At $99, you may not expect it to do much, but the FitBit One packs a lot of useful features and it’s dead simple to use. Once it has tracked your day’s activities, it syncs seamlessly via a USB dongle or via the app on your iPhone or Android smartphone. The battery holds a charge for a solid week and charges fast via a USB charging cable.
And you all but forget that it’s in your pocket or clipped to your jeans because it’s tiny and lightweight, unlike the Nike Fuelband and Jawbone, which conspicuously wrap around your wrist.
One drawback – it’s almost too small. I’m constantly afraid I’m going to lose it.
One of the reasons I chose the FitBit One over its competitors is because it seemed to have a more open and developer friendly community. That means third parties can utilize the data the FitBit collects and make more use of it, say via apps. For example, EarndIt rewards users for their fitness activity with targetted fitness related deals and coupons.
However, it looks like Nike is working hard to get their users’ data into developers’ hands: Nike and Techstars have recently partnered to run the Nike+ Accelerator, a TechStars vertical accelerator to build startups utilizing the Nike+ platform.
I was a little disappointed by the lack of sleep tracking analytics. What I found missing was any kind of detail in the analysis of my sleep patterns and sleep quality.
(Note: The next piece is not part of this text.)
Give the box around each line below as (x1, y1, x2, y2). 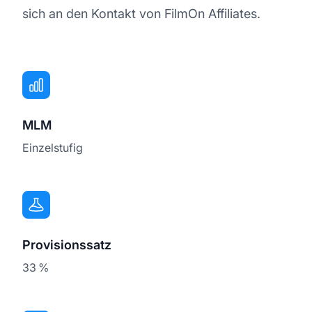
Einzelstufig (22, 140, 83, 155)
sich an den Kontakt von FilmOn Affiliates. (22, 6, 260, 21)
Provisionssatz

I had been using the Sleep Cycle iOS app developed by Maciek Drejak Labs and the FitBit One pales in comparison in terms of data collected. Sleep Cycle gives me a a sleep quality score and allows me to enter variables like whether I had a stressful day or caffeine before bed.
I initially thought I’d be annoyed by having to wear a wristband at night to hold the Fitbit One, but I actually don’t mind it. In fact, one of my favorite features is a silent vibrating alarm that wakes you up without making noise. I know my wife appreciates not having to hear my 5:00 a.m. alarm clock go off any more.
FitBit has implemented all of the gamification features you’d expect—badges, point competitions with friends, and tracking your own progress. It all feels very similar to Foursquare. You get points and badges for reaching certain thresholds of steps and calories burned. So far, my highest daily step count was just over 14,000.
The features are all there, but I didn’t find very many of my friends on the network. If you have a FitBit, connect with me and let’s fix that problem.
Will the FitBit One magically help you reach all of your fitness goals? Probably not. But it may make fitness fun again. And that may just do the trick. Now, if I could only resist all of these tasty holiday leftovers.